The Ganges is threatened by severe pollution. This poses a danger not only to humans but also to animals. The levels of fecal coliform bacteria from human waste in the river near Varanasi are more than a hundred times the Indian government's official limit. The Ganga Action Plan, an environmental initiative to clean up the river, has been considered a failure which is variously attributed to corruption, a lack of will in the government, poor technical expertise, environmental planning and a lack of support from religious authorities.
Human development, mostly agriculture, has replaced nearly all of the original natural vegetation of the Ganges basin. More than 95% of the upper Gangetic Plain has been degraded or converted to agriculture or urban areas. Only one large block of relatively intact habitat remains, running along the Himalayan foothills and including Rajaji National Park, Jim Corbett National Park, and Dudhwa National Park. As recently as the 16th and 17th centuries the upper Gangetic Plain harboured impressive populations of wild Asian elephants (Elephas maximus), Bengal tigers (Panthera t. tigris), Indian rhinoceros (Rhinoceros unicornis), gaurs (Bos gaurus), barasinghas (Rucervus duvaucelii), sloth bears (Melursus ursinus) and Indian lions (Panthera leo leo). In the 21st century there are few large wild animals, mostly deer, wild boars, wildcats, and small numbers of Indian wolves, golden jackals, and red and Bengal foxes. Bengal tigers survive only in the Sundarbans area of the Ganges Delta. The Sundarbands freshwater swamp ecoregion, however, is nearly extinct. Threatened mammals in the upper Gangetic Plain include the tiger, elephant, sloth bear, and four-horned antelope (Tetracerus quadricornis).
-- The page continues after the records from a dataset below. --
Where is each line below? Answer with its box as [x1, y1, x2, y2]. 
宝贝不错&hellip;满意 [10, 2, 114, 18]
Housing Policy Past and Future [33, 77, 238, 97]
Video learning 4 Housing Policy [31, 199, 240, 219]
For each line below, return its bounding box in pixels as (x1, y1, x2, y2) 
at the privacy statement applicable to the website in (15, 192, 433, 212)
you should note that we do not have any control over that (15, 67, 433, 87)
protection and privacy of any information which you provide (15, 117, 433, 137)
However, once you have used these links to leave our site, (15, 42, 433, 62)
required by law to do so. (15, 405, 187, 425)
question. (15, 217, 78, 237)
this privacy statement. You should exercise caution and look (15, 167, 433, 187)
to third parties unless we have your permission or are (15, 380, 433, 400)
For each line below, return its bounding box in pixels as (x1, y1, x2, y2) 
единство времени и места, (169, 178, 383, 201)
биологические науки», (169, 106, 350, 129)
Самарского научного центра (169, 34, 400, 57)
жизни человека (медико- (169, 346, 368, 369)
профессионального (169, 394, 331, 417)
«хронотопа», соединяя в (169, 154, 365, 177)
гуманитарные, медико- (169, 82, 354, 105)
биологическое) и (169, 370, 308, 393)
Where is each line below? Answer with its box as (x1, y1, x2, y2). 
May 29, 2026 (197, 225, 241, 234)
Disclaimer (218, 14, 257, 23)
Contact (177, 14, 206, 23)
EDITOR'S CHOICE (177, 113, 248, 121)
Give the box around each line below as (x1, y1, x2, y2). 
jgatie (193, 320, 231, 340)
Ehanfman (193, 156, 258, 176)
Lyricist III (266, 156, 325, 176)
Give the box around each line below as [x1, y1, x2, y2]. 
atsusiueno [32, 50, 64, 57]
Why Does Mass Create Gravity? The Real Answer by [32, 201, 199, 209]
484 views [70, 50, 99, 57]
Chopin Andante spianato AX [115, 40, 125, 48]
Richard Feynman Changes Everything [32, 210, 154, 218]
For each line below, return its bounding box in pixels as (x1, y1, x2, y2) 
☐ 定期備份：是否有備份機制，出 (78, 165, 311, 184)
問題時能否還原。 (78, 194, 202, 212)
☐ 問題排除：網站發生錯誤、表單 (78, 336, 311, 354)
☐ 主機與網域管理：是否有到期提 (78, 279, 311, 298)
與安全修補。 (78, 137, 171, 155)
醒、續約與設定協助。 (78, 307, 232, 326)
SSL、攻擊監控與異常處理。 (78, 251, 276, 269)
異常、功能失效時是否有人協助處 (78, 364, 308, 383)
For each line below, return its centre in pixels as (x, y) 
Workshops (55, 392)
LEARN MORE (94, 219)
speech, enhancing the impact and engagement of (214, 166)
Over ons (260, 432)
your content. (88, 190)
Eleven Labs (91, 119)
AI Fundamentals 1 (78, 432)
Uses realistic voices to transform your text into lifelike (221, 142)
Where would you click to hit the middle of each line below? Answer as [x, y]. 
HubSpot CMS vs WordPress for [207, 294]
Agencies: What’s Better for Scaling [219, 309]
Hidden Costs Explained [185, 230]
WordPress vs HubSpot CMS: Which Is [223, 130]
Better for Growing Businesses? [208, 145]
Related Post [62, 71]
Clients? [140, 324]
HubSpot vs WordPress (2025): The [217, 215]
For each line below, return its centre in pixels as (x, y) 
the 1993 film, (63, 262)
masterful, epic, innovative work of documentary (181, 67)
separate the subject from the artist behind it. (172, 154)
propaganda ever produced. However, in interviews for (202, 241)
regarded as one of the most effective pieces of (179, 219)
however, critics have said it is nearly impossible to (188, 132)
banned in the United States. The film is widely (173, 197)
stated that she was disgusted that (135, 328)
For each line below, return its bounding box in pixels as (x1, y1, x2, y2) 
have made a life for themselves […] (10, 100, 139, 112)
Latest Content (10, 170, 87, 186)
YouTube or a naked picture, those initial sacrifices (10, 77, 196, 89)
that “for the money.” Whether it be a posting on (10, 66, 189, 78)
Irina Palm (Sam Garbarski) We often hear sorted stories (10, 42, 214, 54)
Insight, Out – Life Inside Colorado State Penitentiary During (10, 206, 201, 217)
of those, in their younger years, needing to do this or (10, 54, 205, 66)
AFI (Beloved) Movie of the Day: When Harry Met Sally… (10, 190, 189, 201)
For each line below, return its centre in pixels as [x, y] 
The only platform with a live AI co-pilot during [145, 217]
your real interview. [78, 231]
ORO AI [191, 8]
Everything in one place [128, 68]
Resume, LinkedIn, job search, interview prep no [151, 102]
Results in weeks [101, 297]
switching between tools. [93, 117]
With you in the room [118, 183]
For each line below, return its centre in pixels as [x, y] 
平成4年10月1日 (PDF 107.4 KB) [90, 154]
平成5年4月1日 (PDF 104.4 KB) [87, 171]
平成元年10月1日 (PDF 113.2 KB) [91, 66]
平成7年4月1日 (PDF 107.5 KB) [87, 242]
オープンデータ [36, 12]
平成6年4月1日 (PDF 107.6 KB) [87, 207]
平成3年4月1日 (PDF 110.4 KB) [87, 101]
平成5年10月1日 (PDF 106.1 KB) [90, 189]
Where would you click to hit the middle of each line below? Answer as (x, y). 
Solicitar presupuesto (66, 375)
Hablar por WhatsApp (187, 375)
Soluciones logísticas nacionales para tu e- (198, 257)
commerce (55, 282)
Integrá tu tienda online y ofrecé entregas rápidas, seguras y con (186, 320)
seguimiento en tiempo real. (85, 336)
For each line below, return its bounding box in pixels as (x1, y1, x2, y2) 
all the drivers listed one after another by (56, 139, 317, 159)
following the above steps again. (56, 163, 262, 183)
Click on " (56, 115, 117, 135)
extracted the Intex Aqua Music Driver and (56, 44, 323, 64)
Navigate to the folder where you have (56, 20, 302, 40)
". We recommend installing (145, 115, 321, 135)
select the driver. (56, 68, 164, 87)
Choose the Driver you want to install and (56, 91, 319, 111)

Many types of birds are found throughout the basin, such as myna, Psittacula parakeets, crows, kites, partridges, and fowls. Ducks and snipes migrate across the Himalayas during the winter, attracted in large numbers to wetland areas. There are no endemic birds in the upper Gangetic Plain. The great Indian bustard (Ardeotis nigriceps) and lesser florican (Sypheotides indicus) are considered globally threatened.
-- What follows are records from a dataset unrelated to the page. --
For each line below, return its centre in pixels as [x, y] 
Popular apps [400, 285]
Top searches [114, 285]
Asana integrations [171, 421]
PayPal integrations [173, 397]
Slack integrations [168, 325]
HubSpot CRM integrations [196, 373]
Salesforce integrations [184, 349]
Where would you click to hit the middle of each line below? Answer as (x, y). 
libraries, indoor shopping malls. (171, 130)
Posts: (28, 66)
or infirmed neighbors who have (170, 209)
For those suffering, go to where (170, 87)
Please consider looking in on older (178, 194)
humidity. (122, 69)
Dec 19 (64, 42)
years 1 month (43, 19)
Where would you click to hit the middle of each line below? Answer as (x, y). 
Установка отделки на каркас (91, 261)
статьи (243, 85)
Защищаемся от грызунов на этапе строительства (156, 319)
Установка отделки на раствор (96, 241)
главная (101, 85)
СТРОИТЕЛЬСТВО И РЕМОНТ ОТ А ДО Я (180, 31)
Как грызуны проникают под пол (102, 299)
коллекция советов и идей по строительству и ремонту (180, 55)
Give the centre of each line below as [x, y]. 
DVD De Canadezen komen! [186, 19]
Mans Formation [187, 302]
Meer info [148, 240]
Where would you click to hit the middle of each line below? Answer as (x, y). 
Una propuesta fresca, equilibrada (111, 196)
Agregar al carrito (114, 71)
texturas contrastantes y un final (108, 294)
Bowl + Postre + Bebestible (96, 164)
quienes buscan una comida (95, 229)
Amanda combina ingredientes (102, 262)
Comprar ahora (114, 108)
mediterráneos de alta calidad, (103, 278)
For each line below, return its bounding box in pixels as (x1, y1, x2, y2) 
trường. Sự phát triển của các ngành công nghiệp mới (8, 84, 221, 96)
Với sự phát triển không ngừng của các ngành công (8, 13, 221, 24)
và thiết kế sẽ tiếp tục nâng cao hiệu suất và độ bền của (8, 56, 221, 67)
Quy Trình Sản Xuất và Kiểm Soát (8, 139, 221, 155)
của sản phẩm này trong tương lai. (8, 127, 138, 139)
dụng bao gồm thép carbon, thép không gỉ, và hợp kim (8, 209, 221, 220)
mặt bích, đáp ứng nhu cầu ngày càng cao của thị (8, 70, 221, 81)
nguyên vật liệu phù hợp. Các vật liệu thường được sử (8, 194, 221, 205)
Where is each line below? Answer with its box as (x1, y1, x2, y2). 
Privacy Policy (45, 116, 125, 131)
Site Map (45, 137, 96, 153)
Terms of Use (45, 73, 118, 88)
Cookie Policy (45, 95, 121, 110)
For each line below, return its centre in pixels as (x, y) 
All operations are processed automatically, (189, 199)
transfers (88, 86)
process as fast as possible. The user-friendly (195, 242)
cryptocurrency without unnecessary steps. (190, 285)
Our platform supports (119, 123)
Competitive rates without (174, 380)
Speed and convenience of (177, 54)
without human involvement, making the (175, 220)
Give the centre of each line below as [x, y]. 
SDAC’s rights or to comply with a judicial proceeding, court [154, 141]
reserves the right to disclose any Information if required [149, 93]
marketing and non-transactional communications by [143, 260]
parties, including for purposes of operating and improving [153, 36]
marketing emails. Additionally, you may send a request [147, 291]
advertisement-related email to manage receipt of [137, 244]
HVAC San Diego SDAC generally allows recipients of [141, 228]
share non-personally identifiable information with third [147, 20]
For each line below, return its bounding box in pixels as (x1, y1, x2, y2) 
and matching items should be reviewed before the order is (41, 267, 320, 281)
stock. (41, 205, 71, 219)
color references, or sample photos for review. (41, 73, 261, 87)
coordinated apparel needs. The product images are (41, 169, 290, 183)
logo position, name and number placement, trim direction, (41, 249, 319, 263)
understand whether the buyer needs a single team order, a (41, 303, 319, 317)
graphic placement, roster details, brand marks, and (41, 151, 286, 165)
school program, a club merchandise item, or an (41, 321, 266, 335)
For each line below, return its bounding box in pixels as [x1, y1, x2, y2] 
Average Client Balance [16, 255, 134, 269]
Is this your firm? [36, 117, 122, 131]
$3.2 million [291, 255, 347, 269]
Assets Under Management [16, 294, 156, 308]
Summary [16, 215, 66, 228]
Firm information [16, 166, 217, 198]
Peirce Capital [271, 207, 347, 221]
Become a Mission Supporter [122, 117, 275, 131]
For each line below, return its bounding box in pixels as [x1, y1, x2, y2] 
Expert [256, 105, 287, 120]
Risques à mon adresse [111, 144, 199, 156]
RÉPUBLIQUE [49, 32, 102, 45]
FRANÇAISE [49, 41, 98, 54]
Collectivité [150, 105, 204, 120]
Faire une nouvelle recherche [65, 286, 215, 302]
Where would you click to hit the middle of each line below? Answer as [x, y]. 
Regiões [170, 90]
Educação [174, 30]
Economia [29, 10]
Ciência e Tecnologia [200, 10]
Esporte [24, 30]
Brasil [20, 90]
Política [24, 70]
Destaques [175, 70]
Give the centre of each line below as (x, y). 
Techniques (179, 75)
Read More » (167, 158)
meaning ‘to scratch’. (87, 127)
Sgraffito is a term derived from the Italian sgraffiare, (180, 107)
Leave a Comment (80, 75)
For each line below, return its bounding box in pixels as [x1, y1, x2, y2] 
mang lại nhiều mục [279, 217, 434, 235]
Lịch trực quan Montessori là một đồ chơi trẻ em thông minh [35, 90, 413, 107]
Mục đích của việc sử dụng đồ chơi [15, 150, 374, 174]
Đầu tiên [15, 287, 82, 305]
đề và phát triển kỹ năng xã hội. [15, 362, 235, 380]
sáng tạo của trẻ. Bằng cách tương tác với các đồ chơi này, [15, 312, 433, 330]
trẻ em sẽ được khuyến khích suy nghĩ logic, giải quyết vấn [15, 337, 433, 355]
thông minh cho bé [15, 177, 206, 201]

The natural forest of the upper Gangetic Plain has been so thoroughly eliminated it is difficult to assign a natural vegetation type with certainty. There are a few small patches of forest left, and they suggest that much of the upper plains may have supported a tropical moist deciduous forest with sal (Shorea robusta) as a climax species.
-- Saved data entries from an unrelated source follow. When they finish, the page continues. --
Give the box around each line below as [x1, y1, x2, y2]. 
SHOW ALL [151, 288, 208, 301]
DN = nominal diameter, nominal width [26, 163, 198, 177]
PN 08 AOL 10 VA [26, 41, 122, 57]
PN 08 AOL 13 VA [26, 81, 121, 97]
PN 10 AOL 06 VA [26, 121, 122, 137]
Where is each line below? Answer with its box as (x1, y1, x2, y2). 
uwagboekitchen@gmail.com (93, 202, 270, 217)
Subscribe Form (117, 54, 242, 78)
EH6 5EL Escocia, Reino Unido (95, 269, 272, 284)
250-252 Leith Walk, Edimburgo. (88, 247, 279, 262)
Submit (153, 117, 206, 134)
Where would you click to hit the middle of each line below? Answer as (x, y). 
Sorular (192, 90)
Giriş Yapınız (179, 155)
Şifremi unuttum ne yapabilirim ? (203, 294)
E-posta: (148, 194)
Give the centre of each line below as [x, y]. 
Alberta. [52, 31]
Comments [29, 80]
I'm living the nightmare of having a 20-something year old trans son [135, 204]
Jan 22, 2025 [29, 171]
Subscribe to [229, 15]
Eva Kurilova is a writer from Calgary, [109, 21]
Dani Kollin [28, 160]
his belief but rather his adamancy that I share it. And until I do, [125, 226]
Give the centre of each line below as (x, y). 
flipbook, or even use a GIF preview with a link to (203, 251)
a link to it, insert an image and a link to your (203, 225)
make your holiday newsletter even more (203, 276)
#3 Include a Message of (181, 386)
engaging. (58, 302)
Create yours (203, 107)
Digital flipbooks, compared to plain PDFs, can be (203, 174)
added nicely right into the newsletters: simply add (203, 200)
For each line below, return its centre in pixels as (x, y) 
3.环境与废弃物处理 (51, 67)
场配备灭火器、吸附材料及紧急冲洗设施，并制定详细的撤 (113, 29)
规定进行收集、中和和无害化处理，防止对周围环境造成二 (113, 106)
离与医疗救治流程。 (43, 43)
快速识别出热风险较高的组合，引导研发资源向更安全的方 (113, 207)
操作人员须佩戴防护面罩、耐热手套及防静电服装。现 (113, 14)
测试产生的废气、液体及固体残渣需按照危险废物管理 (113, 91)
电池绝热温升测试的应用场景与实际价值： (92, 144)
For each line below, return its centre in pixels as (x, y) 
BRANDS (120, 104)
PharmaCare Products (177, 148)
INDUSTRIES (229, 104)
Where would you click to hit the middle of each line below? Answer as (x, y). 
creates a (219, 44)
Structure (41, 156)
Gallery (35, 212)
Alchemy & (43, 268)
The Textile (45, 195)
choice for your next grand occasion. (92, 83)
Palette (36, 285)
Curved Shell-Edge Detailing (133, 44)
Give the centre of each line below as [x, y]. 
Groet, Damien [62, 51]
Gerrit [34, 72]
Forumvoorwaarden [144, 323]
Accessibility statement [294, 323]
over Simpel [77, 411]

A similar situation is found in the lower Gangetic Plain, which includes the lower Brahmaputra River. The lower plains contain more open forests, which tend to be dominated by Bombax ceiba in association with Albizzia procera, Duabanga grandiflora, and Sterculia vilosa. There are early seral forest communities that would eventually become dominated by the climax species sal (Shorea robusta) if forest succession was allowed to proceed. In most places forests fail to reach climax conditions due to human causes. The forests of the lower Gangetic Plain, despite thousands of years of human settlement, remained largely intact until the early 20th century. Today only about 3% of the ecoregion is under natural forest and only one large block, south of Varanasi, remains. There are over forty protected areas in the ecoregion, but over half of these are less than 100 square kilometres (39 sq mi). The fauna of the lower Gangetic Plain is similar to the upper plains, with the addition of a number of other species such as the smooth-coated otter (Lutrogale perspicillata) and the large Indian civet (Viverra zibetha).